In this example, the first model is associated to the first segment while the second model is linked to two segments.

The last line will return True if the format of idmap is correct and False otherwise.

Ndx

Description

Ndx objects store trials index information, i.e., combination of model and segment IDs that should be evaluated by the system which will produce a score for those trials.

The trialmask is a m-by-n matrix of boolean where m is the number of unique models and n is the number of unique segments. If trialmask(i,j) is true then the score between model i and segment j will be computed.

Note

it is possible to use different Ndx with a single Scores object in order to evaluate different subsets of the trials.

Attribute

Type

modelset

ndarray of strings

segset

ndarray of strings

trialmask

matrix of boolean

Example

The code below creates an Ndx object with two models and three segments. All trials will be computed as the trialmask is set to True.

import numpy
import sidekit

ndx = sidekit.Ndx()
ndx.modelset = numpy.array(["model_1", "model_2"])
ndx.segset = numpy.array(["segment_1", "segment_2", "segment_3"])
ndx.trialmask = numpy.ones((2,3), dtype='bool')

ndx.validate()

Keys

Description

Key are used to store information about which trial is a target trial and which one is a non-target (or impostor) trial. tar(i,j) is true if the test between model i and segment j is target. non(i,j) is true if the test between model i and segment j is non-target.

Attribute

Type

modelset

ndarray of strings

segset

ndarray of strings

tar

matrix of boolean

non

matrix of boolean

Example

We create a Key object that corresponds to the previously created Ndx.

import numpy
import sidekit

key = sidekit.Key()
key.modelset = ndx.modelset
key.segset = ndx.segset
key.tar = numpy.zeros((2,3), dtype='bool')
key.tar[0, 0] = True
key.tar[1:, 1:] = True
key.non = numpy.zeros((2,3), dtype='bool')
key.non[0, 1:] = True
key.non[1, 0] = True

key.validate()

Scores

Description

Scores include information about trials, including the lists of unique models and segments as well as the score output by the system. This class duplicate information contained in an Ndx in order not to depend on any Ndx object.

This class has four fields:

Attribute

Type

modelset

ndarray of strings

segset

ndarray of strings

scoremask

matrix of boolean

scoremat

matrix of float (scores)

StatServer

Description

StatServer are used to store and process statistics.

This class has six attributes:

  • a list of models (or class ID)

  • a list of segment IDs (also called shows or sessions)

  • a vector of start time (one for each segment)
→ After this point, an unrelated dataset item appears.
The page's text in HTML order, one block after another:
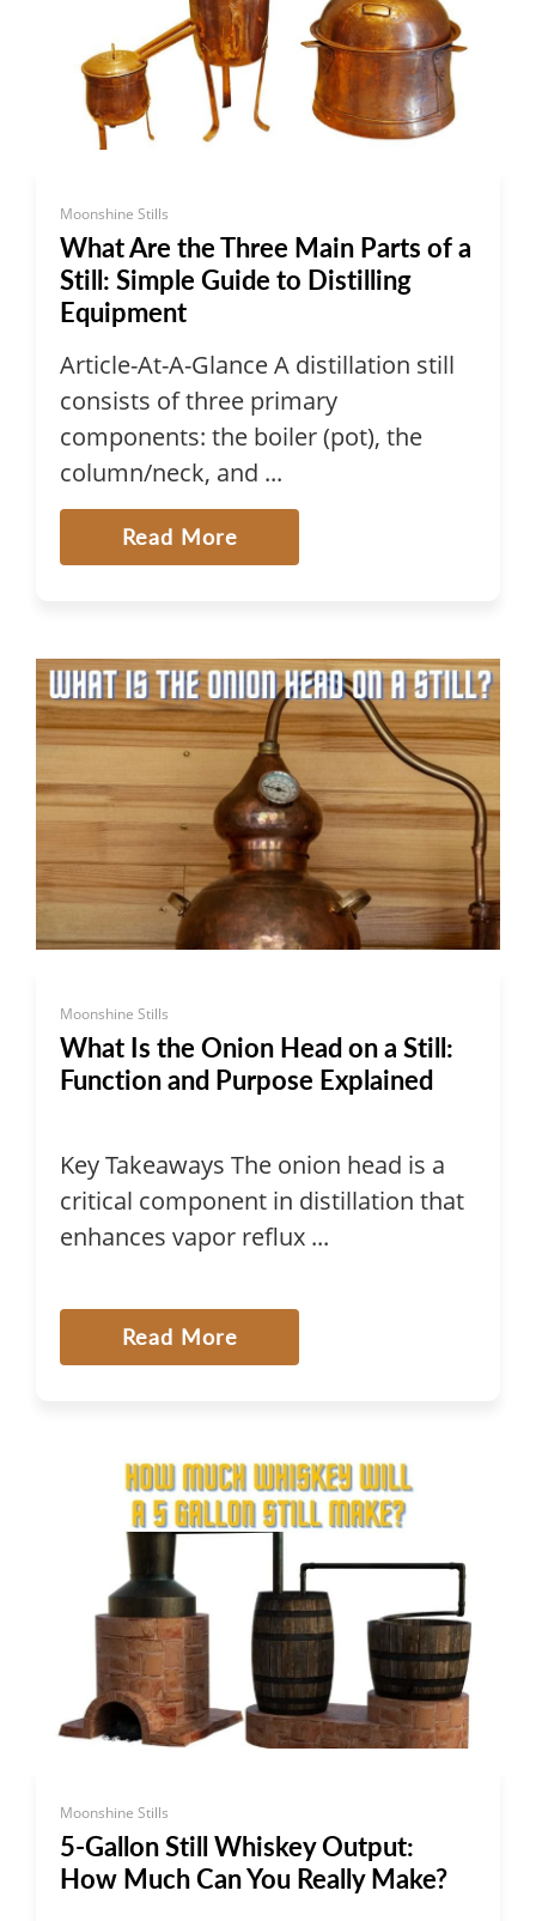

  • a vector of stop time (one for each segment)

  • zero-order statistics

  • first-order statistics.

Note

that in SIDEKIT as an abuse of language, i-vectors and super-vectors are referred to as first order statistics.
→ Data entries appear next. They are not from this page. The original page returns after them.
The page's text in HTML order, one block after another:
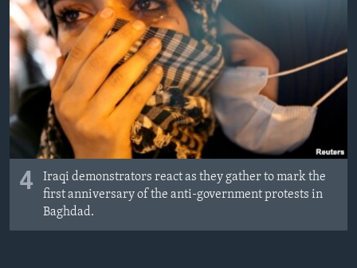
4
Iraqi demonstrators react as they gather to mark the
first anniversary of the anti-government protests in
Baghdad.
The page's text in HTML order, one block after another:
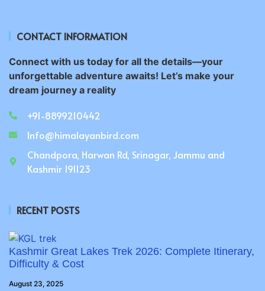
CONTACT INFORMATION
Connect with us today for all the details—your
unforgettable adventure awaits! Let’s make your
dream journey a reality
+91-8899210442
Info@himalayanbird.com
Chandpora, Harwan Rd, Srinagar, Jammu and
Kashmir 191123
RECENT POSTS
Kashmir Great Lakes Trek 2026: Complete Itinerary,
Difficulty & Cost
August 23, 2025
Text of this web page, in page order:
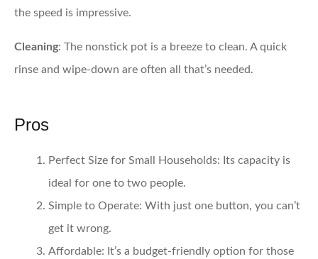
the speed is impressive.
Cleaning: The nonstick pot is a breeze to clean. A quick
rinse and wipe-down are often all that’s needed.
Pros
Perfect Size for Small Households: Its capacity is
ideal for one to two people.
Simple to Operate: With just one button, you can’t
get it wrong.
Affordable: It’s a budget-friendly option for those
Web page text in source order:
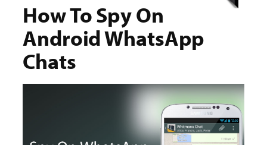
How To Spy On
Android WhatsApp
Chats

When Statserver are used to store i-vectors or super-vectors as StatServer.stat1, StatServer.stat0 contains the number of segments (also called sessions or shows) which have been used to estimate the i-vector or super-vector. An advantage of this abuse of language is that a single Factor Analysis implementation can be used to train Joint Factor Analysis (JFA), Total Variability or Probabilistic Linear Discriminant Analysis (PLDA).

Attribute

Type

modelset

ndarray of strings

segset

ndarray of strings

start

ndarray of floats

stop

ndarray of floats

stat0

2D-ndarray of floats

stat1

2D-ndarray of floats

Note

The size of modelset, segset, start, stop, as well as the first dimension of stat0 and stat1 must be equal. The second dimension of stat1 must be a multiple of the second dimension of stat0 (usually, stat0.shape[1] is the number of distributions of a GMM and stat1.shape[1] is the number of distributions times the dimension of the acoustic features).

Note

StatServer are often instantiated using an IdMap.

Example

Using the previously defined IdMap, a FeaturesServer (see FeaturesServer for more details) and a Mixture the following code initialize a StatServer and accumulates sufficient statistics.

The new StatServer verify:

stat_server.modelset == idmap.leftids
stat_server.segset == idmap.rightids

And statstics are coherent with the size of the GMM.